[Entries taken from a collection]
—————
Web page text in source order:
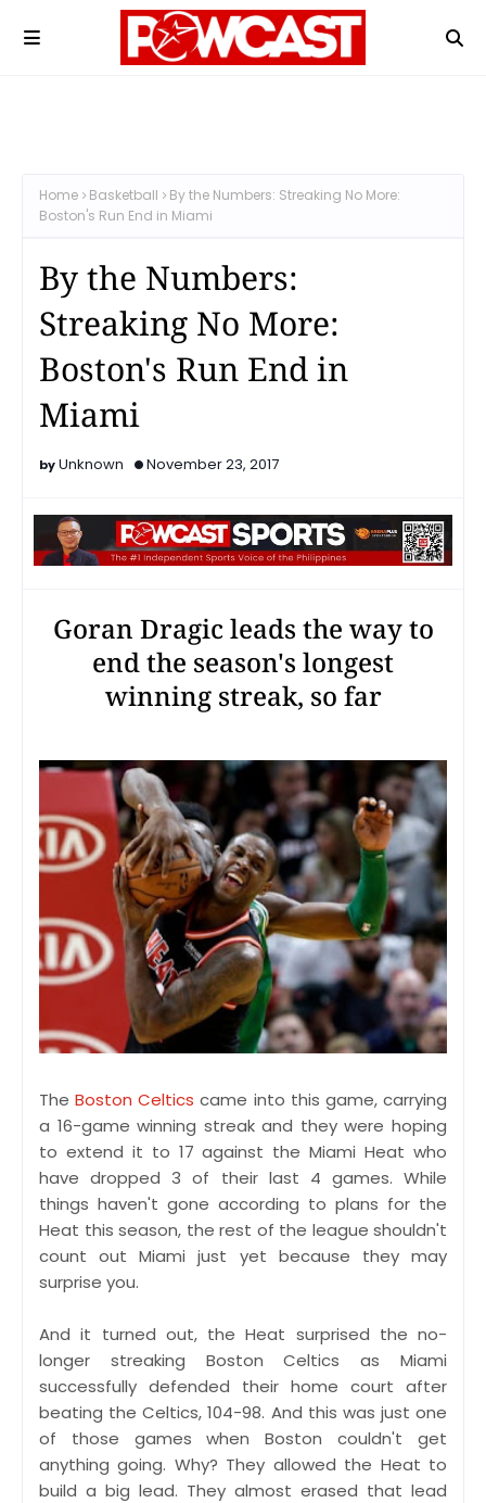
Home Basketball
By the Numbers: Streaking No More:
Boston's Run End in Miami
By the Numbers:
Streaking No More:
Boston's Run End in
Miami
Unknown November 23, 2017
Goran Dragic leads the way to
end the season's longest
winning streak, so far
TheBoston Celticscame into this game, carrying
a 16-game winning streak and they were hoping
to extend it to 17 against the Miami Heat who
have dropped 3 of their last 4 games. While
things haven't gone according to plans for the
Heat this season, the rest of the league shouldn't
count out Miami just yet because they may
surprise you.
And it turned out, the Heat surprised the no-
longer streaking Boston Celtics as Miami
successfully defended their home court after
beating the Celtics, 104-98. And this was just one
of those games when Boston couldn't get
anything going. Why? They allowed the Heat to
build a big lead. They almost erased that lead
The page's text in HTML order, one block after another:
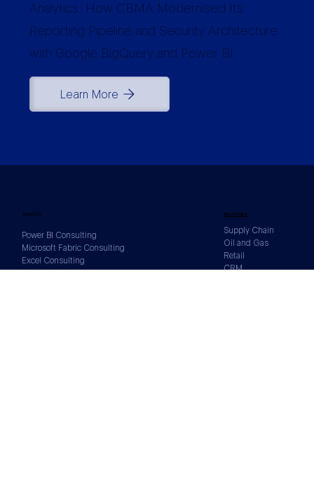
Analytics: How CBMA Modernised Its
Reporting Pipeline and Security Architecture
with Google BigQuery and Power BI
Learn More
INDUSTRIES
Supply Chain
Oil and Gas
Retail
CRM
SERVICES
Power BI Consulting
Microsoft Fabric Consulting
Excel Consulting
—————
** What you will do **
Using the data above, extract exactly the lines from the one that holds "things haven't gone" to the one that holds "The page's text", both ends included, and no others.

** Result of this task **
things haven't gone according to plans for the
Heat this season, the rest of the league shouldn't
count out Miami just yet because they may
surprise you.
And it turned out, the Heat surprised the no-
longer streaking Boston Celtics as Miami
successfully defended their home court after
beating the Celtics, 104-98. And this was just one
of those games when Boston couldn't get
anything going. Why? They allowed the Heat to
build a big lead. They almost erased that lead
The page's text in HTML order, one block after another:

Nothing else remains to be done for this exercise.